The only question, as the drama began to crescendo in the Class 5A boys cross country championship at Lane Community College Saturday, was who would be in front when it counted, at the finish.
Monroe, the Crater senior, putting up a gallant defense of the championship he won in 2016 as he continues to rebound from a torn foot ligament, half stepped, half lunged across the line.
Holland, a gifted Ashland sophomore looking to run out of Monroe’s shadow as much as into the record book, was upright, his left leg outstretched, hitting its mark.
They had the same time, 15 minutes, 19 seconds, over 5,000 meters. If the combatants were gassed, it was for good reason. The time is the fifth-fastest, for all classifications, on the course.
Monroe won. It was by a fraction, and it was painful, both runners crashing to the ground in the finishing chute, wondering, perhaps, if their next breath would ever come.
“I’ve never been to where I had to try that hard the last bit to hang on,” said Holland, the vanquished.
“Oh my gosh,” said longtime Crater coach Justin Loftus. “I’ve never seen anything like it.”
And the victor, he of the spoils?
Monroe limped badly after the race. He wasn’t supposed to return to cross country this fall after partially tearing the plantar fascia in his right foot in the spring, he said, but he insisted.
He’s had to occasionally bail out of team workouts this fall when the pain became debilitating, so it was not a new sensation that greeted him when he and Holland reached the school stadium’s track in tandem, signifying 300 meters remained.
“I had to get some toe push,” said Monroe. “That’s what really killed me is pushing off with my toes. It’s really weak right now, and it hurt really bad.”
The alternative seemed more injurious.
“But if you don’t do that,” he said, “you give it up.”
This race for the ages nudged other notable accomplishments out of the limelight.
Two other Crater runners, Derek Tripp and Jantz Tostenson, were third and fourth, respectively, helping the Comets to 32 points, their second straight state title and their seventh in a dozen years.
Tripp, a senior who also was third last year, and the junior Tostenson each ran 15:31. The Comets’ other scorers were senior Erik Olsen, 12th in 16:03, and sophomore Ryland McCullough, 17th in 16:21.
Crater didn’t have a stellar effort at the district meet a week and half earlier, but it came to run on this day, said Tripp.
“I really feel like we were a lot more mentally here and really ready to race,” he said. “That can make all the difference, just where your head’s at.”
Ashland was second with 83 points, marking its best finish since also placing second in 2009.
Senior Alex Franklin, 11th in 16:00, and sophomore Arlo Davis, 14th in 16:13, added top-20 finishes for the Grizzlies.
Monroe is the first Comet to repeat as state champion since Josh Elliott in 2009, and it capped a momentous week.
On Wednesday, he committed to run in college for Stanford, last year’s national runner-up in cross country.

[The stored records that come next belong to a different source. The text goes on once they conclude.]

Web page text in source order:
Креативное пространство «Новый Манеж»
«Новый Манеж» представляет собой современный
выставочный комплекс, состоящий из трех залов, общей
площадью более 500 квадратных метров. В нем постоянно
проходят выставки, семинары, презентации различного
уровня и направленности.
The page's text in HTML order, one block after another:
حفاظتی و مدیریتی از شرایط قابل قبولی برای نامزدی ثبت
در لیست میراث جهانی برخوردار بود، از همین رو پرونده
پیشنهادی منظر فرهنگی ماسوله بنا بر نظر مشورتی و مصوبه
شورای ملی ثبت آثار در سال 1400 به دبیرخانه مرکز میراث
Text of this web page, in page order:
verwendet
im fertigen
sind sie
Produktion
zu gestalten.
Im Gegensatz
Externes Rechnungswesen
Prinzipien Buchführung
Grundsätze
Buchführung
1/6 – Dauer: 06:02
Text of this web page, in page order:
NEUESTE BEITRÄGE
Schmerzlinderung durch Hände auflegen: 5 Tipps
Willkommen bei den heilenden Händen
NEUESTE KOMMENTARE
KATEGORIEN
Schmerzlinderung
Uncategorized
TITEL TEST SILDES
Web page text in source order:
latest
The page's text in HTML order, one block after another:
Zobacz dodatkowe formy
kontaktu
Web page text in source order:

Monroe and Crater will compete in a regional meet next week and hope to qualify for nationals. When the fall season is complete, he expects to take the indoor season off to heal and get ready for track.

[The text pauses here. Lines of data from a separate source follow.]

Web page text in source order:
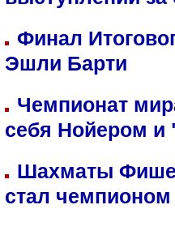
Финал
Эшли Барти
Чемпионат
себя Нойером и
Шахматы
стал
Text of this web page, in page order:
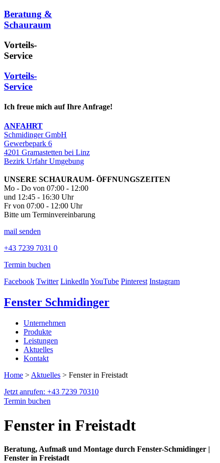
Beratung &
Schauraum
Vorteils-
Service
Vorteils-
Service
Ich freue mich auf Ihre Anfrage!
ANFAHRT
Schmidinger GmbH
Gewerbepark 6
4201 Gramastetten bei Linz
Bezirk Urfahr Umgebung
UNSERE SCHAURAUM- ÖFFNUNGSZEITEN
Mo - Do von 07:00 - 12:00
und 12:45 - 16:30 Uhr
Fr von 07:00 - 12:00 Uhr
Bitte um Terminvereinbarung
mail senden
+43 7239 7031 0
Termin buchen
Facebook Twitter LinkedInYouTube Pinterest Instagram
Fenster Schmidinger
Unternehmen
Produkte
Leistungen
Aktuelles
Kontakt
Home > Aktuelles > Fenster in Freistadt
Jetzt anrufen: +43 7239 70310
Termin buchen
Fenster in Freistadt
Beratung, Aufmaß und Montage durch Fenster-Schmidinger |
Fenster in Freistadt

The plantar fascia, said Monroe, has gotten stronger, but other issues have popped up in his foot.
“It’s been a rough season,” he said. “There’s a lot of stuff going on down there.”

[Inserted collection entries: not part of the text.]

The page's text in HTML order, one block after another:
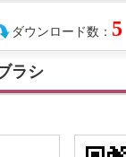
ダウンロード数： 5
ラシ
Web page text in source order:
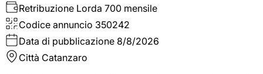
Retribuzione Lorda 700 mensile
Codice annuncio 350242
Data di pubblicazione 8/8/2026
Città Catanzaro
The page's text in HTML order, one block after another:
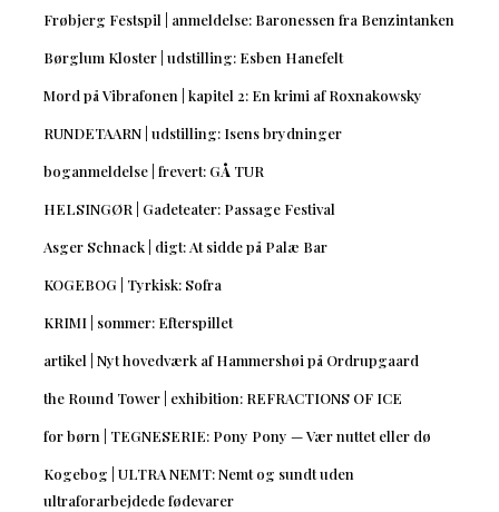
Frøbjerg Festspil | anmeldelse: Baronessen fra Benzintanken
Børglum Kloster | udstilling: Esben Hanefelt
Mord på Vibrafonen | kapitel 2: En krimi af Roxnakowsky
RUNDETAARN | udstilling: Isens brydninger
boganmeldelse | frevert: GÅ TUR
HELSINGØR | Gadeteater: Passage Festival
Asger Schnack | digt: At sidde på Palæ Bar
KOGEBOG | Tyrkisk: Sofra
KRIMI | sommer: Efterspillet
artikel | Nyt hovedværk af Hammershøi på Ordrupgaard
the Round Tower | exhibition: REFRACTIONS OF ICE
for børn | TEGNESERIE: Pony Pony — Vær nuttet eller dø
Kogebog | ULTRA NEMT: Nemt og sundt uden
ultraforarbejdede fødevarer

Tostenson admitted it’s been “scary” for the Comets when Monroe has pulled up in workouts. They’d finish, then rush back to check on their hobbled mate.
“He’s the strongest kid I know, mentally,” said Tostenson.
That fortitude came in handy against Holland, who placed second in the Midwestern League championships only after Monroe pulled away over the final half-mile for a convincing win.
On Saturday, Monroe and Holland duked it out over the last mile.
“He and I were going back and forth, trying to put surges in, trying to break the other person,” said Holland.
It was Holland who set a brisk pace, particularly in the second mile, in hopes of taking the kick out of any would-be challengers down the stretch.
They did the first mile in 4:50, and the split after two miles was 9:52.
“EJ really set the tone,” said Loftus. “He’s a competitor.”
Monroe wasn’t just along for the ride.
“My cardio is just not that good right now,” he said, “so I knew, aerobically, I wasn’t going to be able to break him today.”
Each answered the other’s surges. When they got to the track, they’d been by themselves for a while.
Holland immediately moved to the front by a step. Monroe immediately responded.
“The most important thing is to just cover the move,” said Monroe, who now has five state titles in cross country and track. “If you let them get just a little separation, the race is over. The momentum is really the biggest thing. You have to just close your eyes and do something to cover each move. Otherwise, you’re going to lose touch.”
Monroe held Holland at bay around the track, but not by much.
As they finished the final 100 meters, they bumped each other slightly while flailing to the finish.
“It was a great race, probably one of the most fun races I’ve ever done,” said Holland. “I tried to stick it out all the way to the end. It was close.”